Change has now been delivered and the UK government is prepared to play along with the DUP’s narrative. Yet Donaldson is hesitating, more concerned with covering a retreat than seizing a chance to move forward. The DUP may return to Stormont in a sulk, without endorsing the Windsor framework, giving Sinn Féin a clear run at a positive platform. Once again unionism is snatching defeat from the jaws of victory.

While Sinn Féin may claim it has long tried to make politics work, different interpretations of its recent past are available. Its three-year boycott of Stormont, eventually punished by the electorate, was followed by repeated sabotage during the pandemic.

Even where the party enthusiastically supports the institutions of the Belfast Agreement and all the goals of good government, this is difficult to separate from its furious hostility to the existence of Northern Ireland – a place it cannot bring itself to name.

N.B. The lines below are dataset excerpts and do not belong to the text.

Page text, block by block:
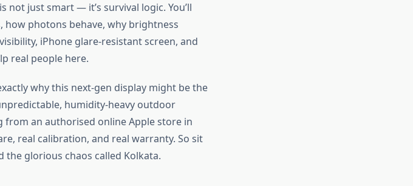
is not just smart — it’s survival logic. You’ll
photons behave, why brightness
iPhone glare-resistant screen, and
real people here.
why this next-gen display might be the
humidity-heavy outdoor
from an authorised online Apple store in
real calibration, and real warranty. So sit
the glorious chaos called Kolkata.
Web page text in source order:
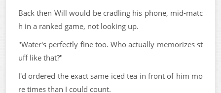
Back then Will would be cradling his phone, mid-matc
h in a ranked game, not looking up.
"Water's perfectly fine too. Who actually memorizes st
uff like that?"
I'd ordered the exact same iced tea in front of him mo
re times than I could count.
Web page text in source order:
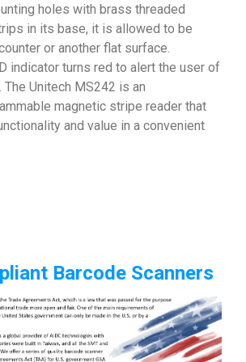
holes with brass threaded
in its base, it is allowed to be
or another flat surface.
indicator turns red to alert the user of
The Unitech MS242 is an
magnetic stripe reader that
and value in a convenient
Barcode Scanners
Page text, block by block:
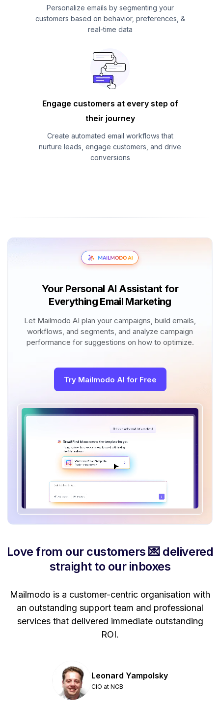
Personalize emails by segmenting your
customers based on behavior, preferences, &
real-time data
Engage customers at every step of
their journey
Create automated email workflows that
nurture leads, engage customers, and drive
conversions
Your Personal AI Assistant for
Everything Email Marketing
Let Mailmodo AI plan your campaigns, build emails,
workflows, and segments, and analyze campaign
performance for suggestions on how to optimize.
Try Mailmodo AI for Free
Love from our customers 💌 delivered
straight to our inboxes
Mailmodo is a customer-centric organisation with
an outstanding support team and professional
services that delivered immediate outstanding
ROI.
Leonard Yampolsky
CIO at NCB
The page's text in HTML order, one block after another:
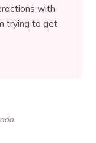
with
trying to get
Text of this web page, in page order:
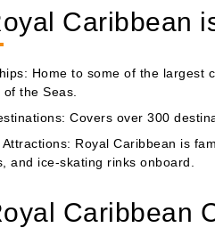
Caribbean
Home to some of the largest
of the Seas
Covers over 300
Attractions: Royal Caribbean is
and ice-skating rinks onboard.
Caribbean

If that hostility has to be toned down to promote the success of a Sinn Féin-led Executive, the message could find a ready audience. Relentless negativity is wearying even for those with a love-hate relationship with their home, and regional identity and pride are strong across the northern population. The “failed statelet” gloom republicans push at every turn bears no relation to most people’s lives. The public wants devolution to work, despite cynicism about Stormont’s record, and can respond powerfully to executive harmony. There must be widespread exhaustion with the DUP, to the point where many unionists might welcome a change of mood, even if they cannot actively welcome Sinn Féin at the helm.

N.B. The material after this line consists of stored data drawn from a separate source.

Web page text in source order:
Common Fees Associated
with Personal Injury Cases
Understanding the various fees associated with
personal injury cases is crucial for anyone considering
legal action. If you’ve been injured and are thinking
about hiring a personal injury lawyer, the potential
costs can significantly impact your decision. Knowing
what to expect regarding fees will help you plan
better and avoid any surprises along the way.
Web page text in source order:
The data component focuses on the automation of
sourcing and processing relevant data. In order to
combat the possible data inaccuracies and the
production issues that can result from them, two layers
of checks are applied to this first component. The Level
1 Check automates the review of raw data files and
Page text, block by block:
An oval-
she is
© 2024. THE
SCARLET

The republican objection in principle to making Northern Ireland work is that it cannot work. The objection in practice is that it might work, entrenching the status quo

For republicans, any change must still serve a united Ireland. Sinn Féin can conflate that goal with its own success, using Stormont to grow its vote in the North and demonstrate its fitness for office in the South. Talking up the Northern Irish economy can answer concerns in the Republic about the cost of unification. Although there is no prospect of a Border poll, or the Republic ever voting no, Sinn Féin is still at risk of being associated with an enormous, looming bill.

The republican objection in principle to making Northern Ireland work is that it cannot work. The objection in practice is that it might work, entrenching the status quo. That is a gamble Sinn Féin must now take, unless it wants its time in office to be seen as a failure.

Presumably, it will end in failure regardless. The economy will disappoint, or powersharing will stumble for reasons that cannot be blamed entirely on unionism, or the political pendulum will simply swing back as it almost always does.

But Sinn Féin really has no other choice. Unlike the DUP, at least it knows to embrace it.